After parting ways with Cilic, Ivanisevic had stints with Tomas Berdych and Milos Raonic without the same level of success. A call from Djokovic ahead of the 2019 Wimbledon championship paved the way for one of tennis’ most rewarding alliances in recent times.

“He called me for a reason, he did not call me because we speak the same language,” Ivanisevic told Tennis Majors. “Novak and I share the same mentality. I have been through a lot of things Novak is going through on the court, so I am in a better position to understand certain things.”

How it’s going

Ivanisevic shared duties with Marian Vajda before becoming Djokovic’s sole coach. Working with one of the greatest players of all time (GOATs) has its perks. But it’s challenging. “To be honest, it is very stressful. People think my job with Novak is easy, but it is not. I give you my job for one week and you see if you are going to give me back my job or not,” Ivanisevic told Tennis.com.

“It is great to work with such a great athlete, but very demanding also. A final is not good enough. We only count victories. We only count Slams. That is huge stress. But I choose that. I love it. It pushes me to learn more and be a better coach and a better person. I really enjoy it.”

Ivanisevic has managed the remarkable feat of improving one of the best-formed games in tennis history. He has made a difference to the Serb’s serve, something other players, including the big-serving John Isner, have noted.

“Djokovic is a perfectionist, a genius who wants to improve every day,” Ivanisevic said. “There are situations where I feel that something in his game is perfect, but he does not. It is not about me, it is about him, but we need to find a balance, so that he does not go into the extreme — when something is perfect, you cannot improve it any further, you can only go backwards, at least that is how I see it. Many times we disagree, which is normal in a coach-player relationship, but we share the same goal — that he improves every day and that he is happy on the court. 

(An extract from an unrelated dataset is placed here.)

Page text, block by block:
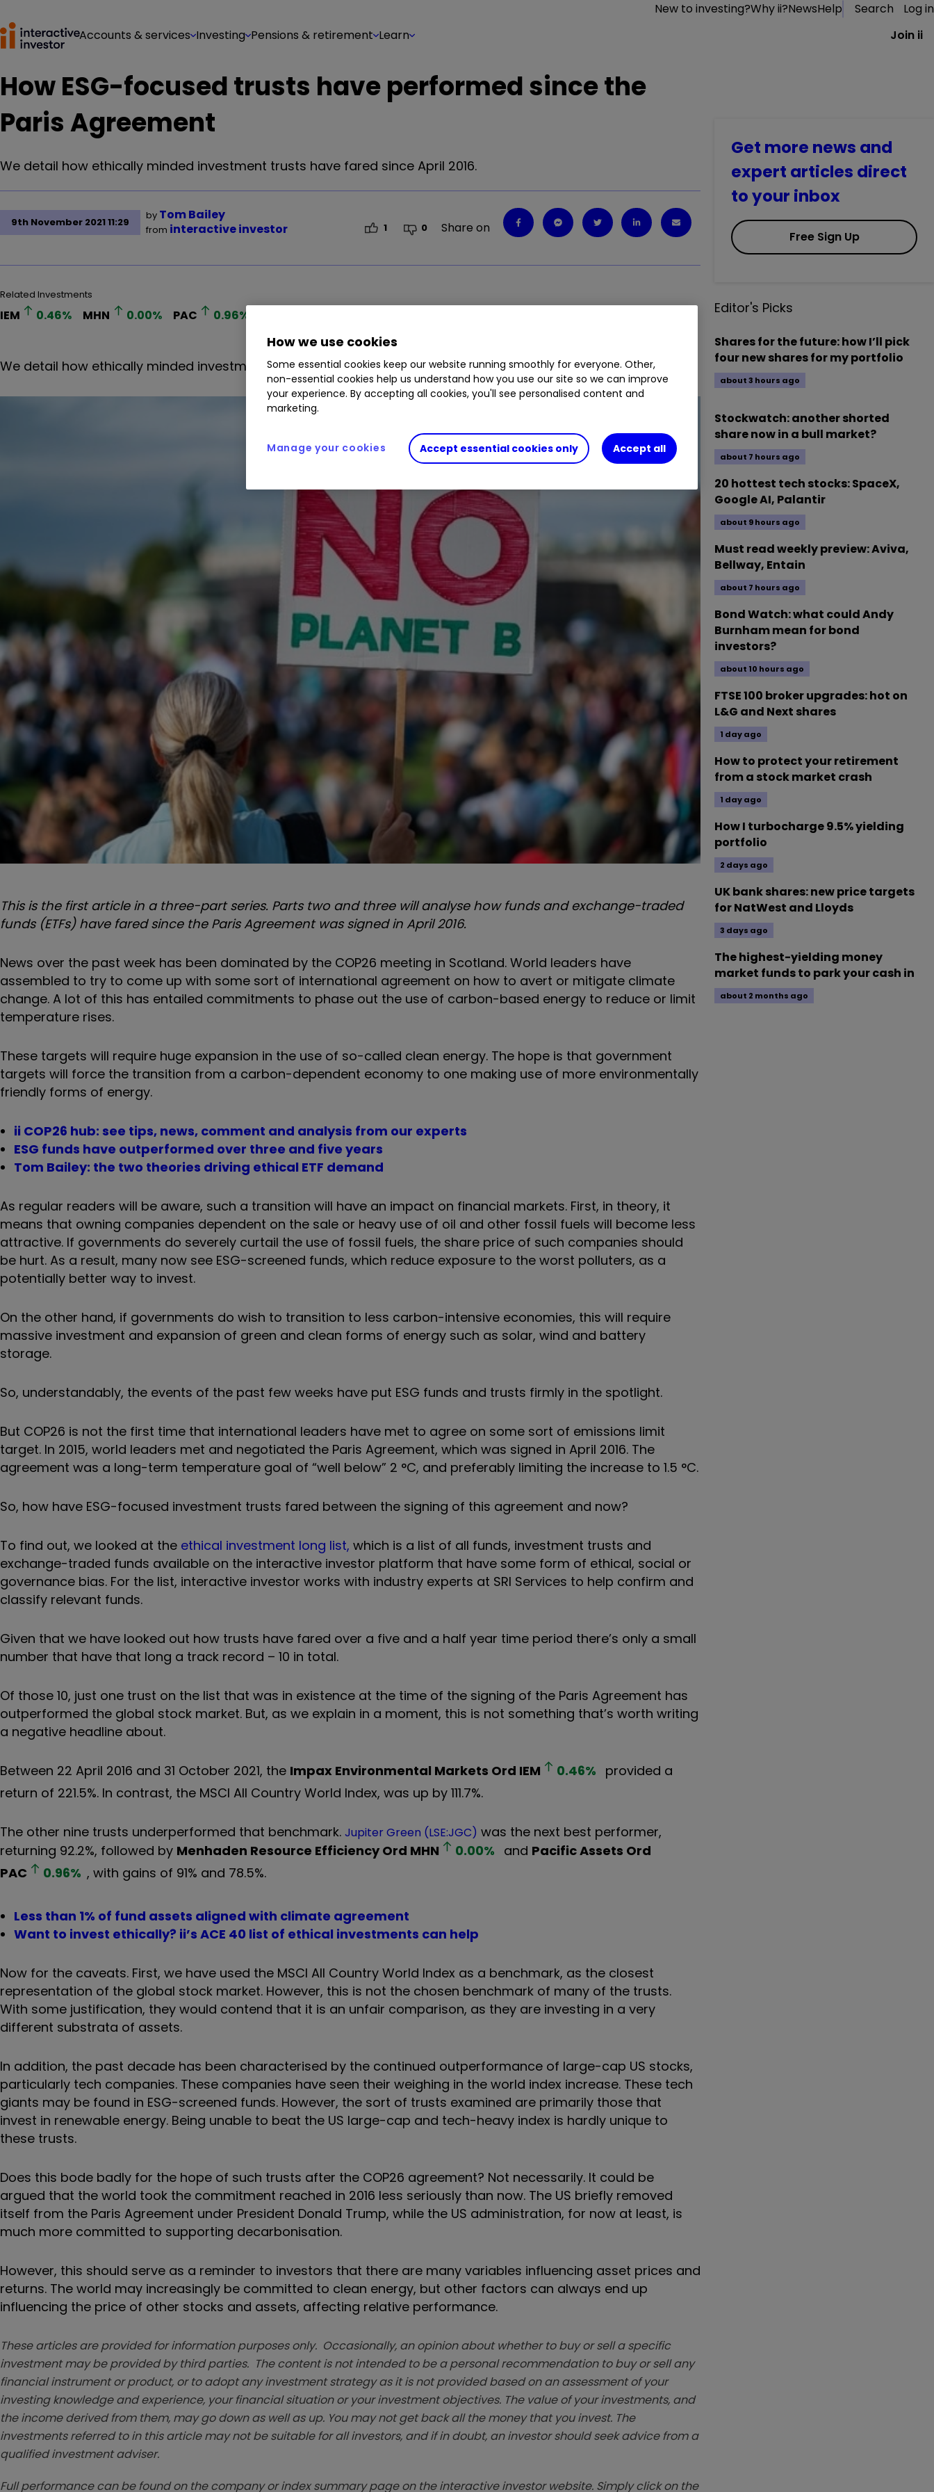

“Sometimes we disagree about the serve, for example. The serve is the hardest shot in tennis — if you think about too many things, it just can’t work. You need to focus on one thing, two at best, and then every aspect of the serve — and there are five or six of them — will come together. He wants it to be perfect, but it is impossible. If he misses by a small margin, he wonders, ‘Why?’, but it happens; I had the best serve in the world and still had bad days.

“But all right, that is just who he is, it needs to be perfect for him, that he feels it. In these three years, I have learned a lot from Novak and I have improved tremendously as a coach.”